Find the angle between the lines whose direction cosines are given by the equation $l + m + n = 0$ and $l^2 + m^2 - n^2 = 0$.

$\frac{\pi}{3}$

The correct answer is Option (2) → $\frac{\pi}{3}$ ##

Given, $l + m + n = 0 \dots (i)$

and $l^2 + m^2 - n^2 = 0 \dots (ii)$

On eliminating $n$ from both the equations, we get

$l^2 + m^2 - (-l - m)^2 = 0$

$\Rightarrow l^2 + m^2 - l^2 - m^2 - 2lm = 0 \Rightarrow 2lm = 0 \quad [∵(a - b)^2 = a^2 + b^2 - 2ab]$

$\Rightarrow lm = 0 \Rightarrow (-m - n)m = 0 \quad [∵l = -m - n]$

$\Rightarrow (m + n)m = 0$

$\Rightarrow m = -n \text{ and } m = 0$

$\Rightarrow l = 0, l = -n \quad [\text{from Eq. (i)}]$

Thus, Dr's (Direction Ratios) of two lines are proportional to $0, -n, n$ and $-n, 0, n$ i.e., $0, -1, 1$ and $-1, 0, 1$.

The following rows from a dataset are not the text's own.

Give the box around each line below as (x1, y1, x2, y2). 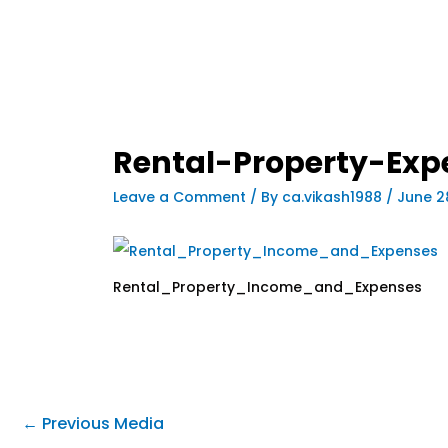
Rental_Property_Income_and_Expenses (113, 276, 423, 297)
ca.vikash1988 (282, 186, 387, 207)
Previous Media (38, 411, 164, 435)
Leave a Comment (113, 186, 247, 207)
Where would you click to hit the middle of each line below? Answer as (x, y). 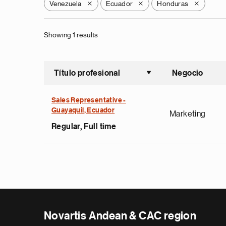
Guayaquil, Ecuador (83, 110)
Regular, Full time (84, 127)
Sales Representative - (89, 100)
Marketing (188, 114)
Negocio (188, 73)
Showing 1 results (71, 35)
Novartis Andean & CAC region (120, 216)
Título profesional (87, 73)
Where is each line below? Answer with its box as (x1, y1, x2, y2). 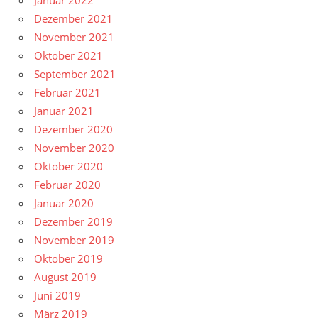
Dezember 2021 (34, 11, 113, 26)
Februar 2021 (34, 85, 101, 100)
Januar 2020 (34, 196, 94, 211)
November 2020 (34, 141, 114, 155)
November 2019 (34, 233, 114, 248)
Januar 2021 (34, 104, 94, 119)
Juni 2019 (34, 288, 81, 303)
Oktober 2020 (34, 159, 103, 174)
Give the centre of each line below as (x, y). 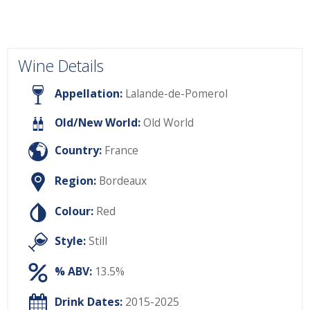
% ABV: (73, 272)
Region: (75, 181)
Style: (70, 241)
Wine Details (61, 66)
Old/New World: (97, 123)
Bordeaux (123, 181)
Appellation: (89, 94)
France (121, 151)
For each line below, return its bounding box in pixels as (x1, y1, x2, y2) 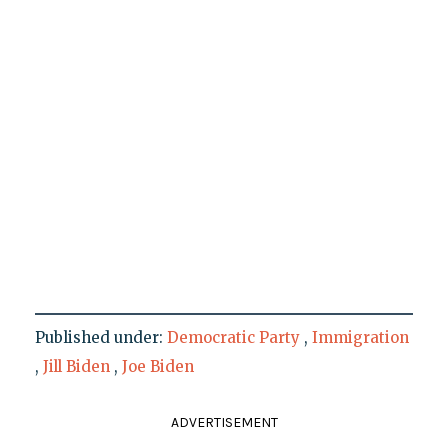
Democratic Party (166, 328, 300, 348)
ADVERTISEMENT (170, 414, 278, 432)
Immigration (311, 328, 409, 348)
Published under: (34, 328, 167, 348)
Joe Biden (121, 357, 194, 377)
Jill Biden (42, 357, 110, 377)
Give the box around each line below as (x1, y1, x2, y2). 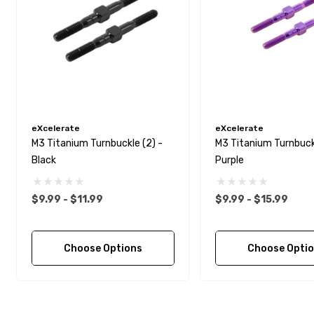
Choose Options (63, 243, 142, 255)
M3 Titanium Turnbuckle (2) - (31, 137, 163, 150)
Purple (215, 154, 245, 167)
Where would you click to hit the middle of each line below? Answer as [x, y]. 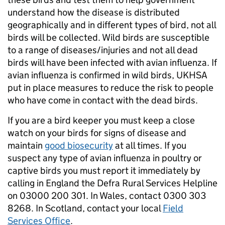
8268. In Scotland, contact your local [85, 208]
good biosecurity [79, 145]
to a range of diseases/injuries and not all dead [103, 50]
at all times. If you [150, 145]
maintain [26, 145]
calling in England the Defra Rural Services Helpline [113, 183]
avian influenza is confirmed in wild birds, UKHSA [107, 75]
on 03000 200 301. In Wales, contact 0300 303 [107, 196]
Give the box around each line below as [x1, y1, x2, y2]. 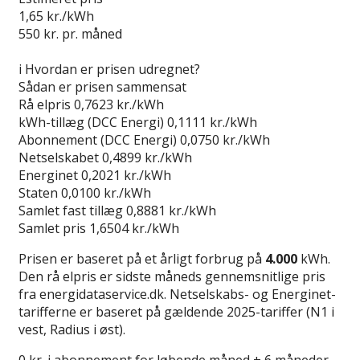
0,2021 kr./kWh [81, 166, 171, 184]
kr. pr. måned [40, 24, 122, 43]
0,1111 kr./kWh [167, 112, 257, 131]
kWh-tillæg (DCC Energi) [18, 112, 164, 131]
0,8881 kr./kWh [126, 201, 216, 219]
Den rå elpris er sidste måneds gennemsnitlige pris [18, 267, 325, 285]
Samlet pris [18, 219, 86, 237]
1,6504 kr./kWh [89, 219, 179, 237]
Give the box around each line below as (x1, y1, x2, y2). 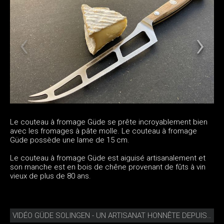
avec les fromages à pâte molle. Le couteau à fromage (10, 126, 197, 135)
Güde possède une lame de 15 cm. (10, 135, 129, 144)
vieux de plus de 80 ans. (10, 171, 91, 180)
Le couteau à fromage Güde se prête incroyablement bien (10, 117, 207, 126)
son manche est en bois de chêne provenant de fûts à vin (10, 162, 205, 171)
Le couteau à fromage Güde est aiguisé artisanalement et (10, 153, 205, 162)
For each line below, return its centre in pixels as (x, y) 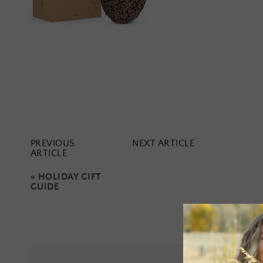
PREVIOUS (53, 143)
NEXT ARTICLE (163, 143)
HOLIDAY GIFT (70, 177)
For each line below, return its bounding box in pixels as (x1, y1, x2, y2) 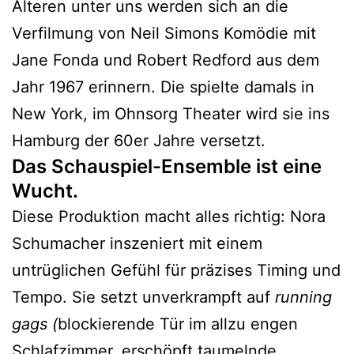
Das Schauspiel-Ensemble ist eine (12, 155, 322, 179)
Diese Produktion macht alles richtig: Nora (12, 207, 326, 227)
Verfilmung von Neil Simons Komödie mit (12, 24, 316, 43)
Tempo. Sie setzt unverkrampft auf (12, 288, 275, 307)
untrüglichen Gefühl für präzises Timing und (12, 261, 341, 281)
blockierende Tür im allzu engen (58, 314, 298, 334)
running (275, 288, 332, 307)
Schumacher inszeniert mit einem (12, 234, 262, 254)
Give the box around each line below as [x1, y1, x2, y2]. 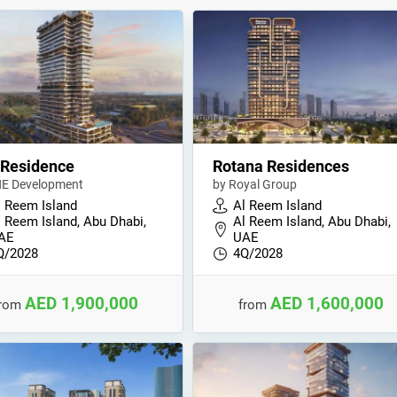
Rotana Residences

So, the vector parallel to these given lines are $\mathbf{a} = -\hat{j} + \hat{k}$ and $\mathbf{b} = -\hat{i} + \hat{k}$.

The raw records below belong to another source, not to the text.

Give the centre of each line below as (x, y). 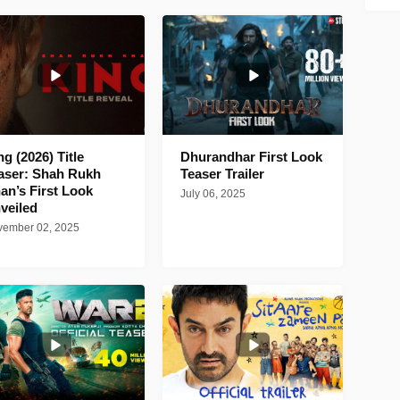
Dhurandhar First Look (252, 157)
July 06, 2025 (213, 194)
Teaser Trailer (223, 174)
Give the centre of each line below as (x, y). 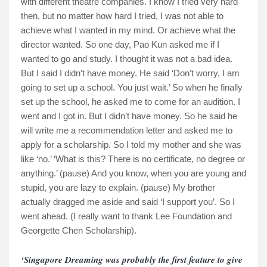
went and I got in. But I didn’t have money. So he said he (129, 116)
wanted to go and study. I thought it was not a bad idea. (127, 59)
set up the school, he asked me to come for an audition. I (131, 102)
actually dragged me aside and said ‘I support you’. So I (128, 202)
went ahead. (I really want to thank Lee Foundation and (126, 216)
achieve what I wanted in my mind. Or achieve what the (128, 30)
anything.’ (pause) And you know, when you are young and (133, 173)
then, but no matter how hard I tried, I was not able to (122, 16)
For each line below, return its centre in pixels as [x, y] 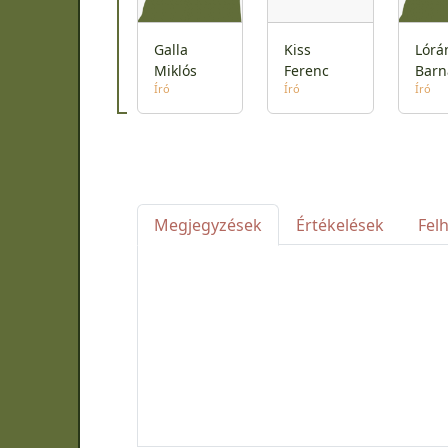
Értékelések [340, 225]
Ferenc [307, 71]
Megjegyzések [208, 225]
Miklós [175, 71]
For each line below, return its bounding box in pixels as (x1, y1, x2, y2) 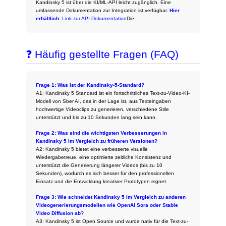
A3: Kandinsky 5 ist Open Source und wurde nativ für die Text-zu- (36, 218, 189, 224)
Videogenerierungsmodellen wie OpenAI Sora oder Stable (36, 202, 179, 208)
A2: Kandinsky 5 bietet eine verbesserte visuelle (36, 146, 148, 152)
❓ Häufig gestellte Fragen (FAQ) (26, 48, 179, 60)
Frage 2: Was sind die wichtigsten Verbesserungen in (36, 130, 167, 136)
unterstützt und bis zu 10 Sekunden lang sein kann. (36, 114, 157, 120)
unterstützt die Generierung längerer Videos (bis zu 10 (36, 162, 163, 168)
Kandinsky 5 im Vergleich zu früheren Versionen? (36, 138, 158, 144)
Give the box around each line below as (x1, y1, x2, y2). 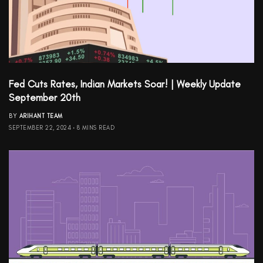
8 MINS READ (76, 124, 114, 132)
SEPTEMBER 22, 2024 (9, 124, 71, 132)
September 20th (9, 92, 80, 104)
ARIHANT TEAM (19, 112, 63, 120)
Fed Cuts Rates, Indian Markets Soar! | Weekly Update (9, 78, 241, 90)
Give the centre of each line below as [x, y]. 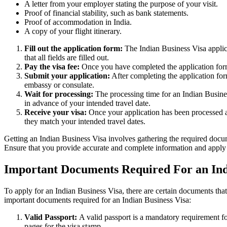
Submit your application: [67, 76]
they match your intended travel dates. [85, 122]
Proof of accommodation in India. [78, 22]
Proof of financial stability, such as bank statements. [106, 13]
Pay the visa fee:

Now, $\cos \theta = \frac{\mathbf{a} \cdot \mathbf{b}}{|\mathbf{a}| |\mathbf{b}|} = \frac{1}{\sqrt{2} \cdot \sqrt{2}}$

$\Rightarrow \cos \theta = \frac{1}{2} = \cos \frac{\pi}{3} \quad \left[ ∵\cos \frac{\pi}{3} = \frac{1}{2} \right]$

$∴\theta = \frac{\pi}{3}$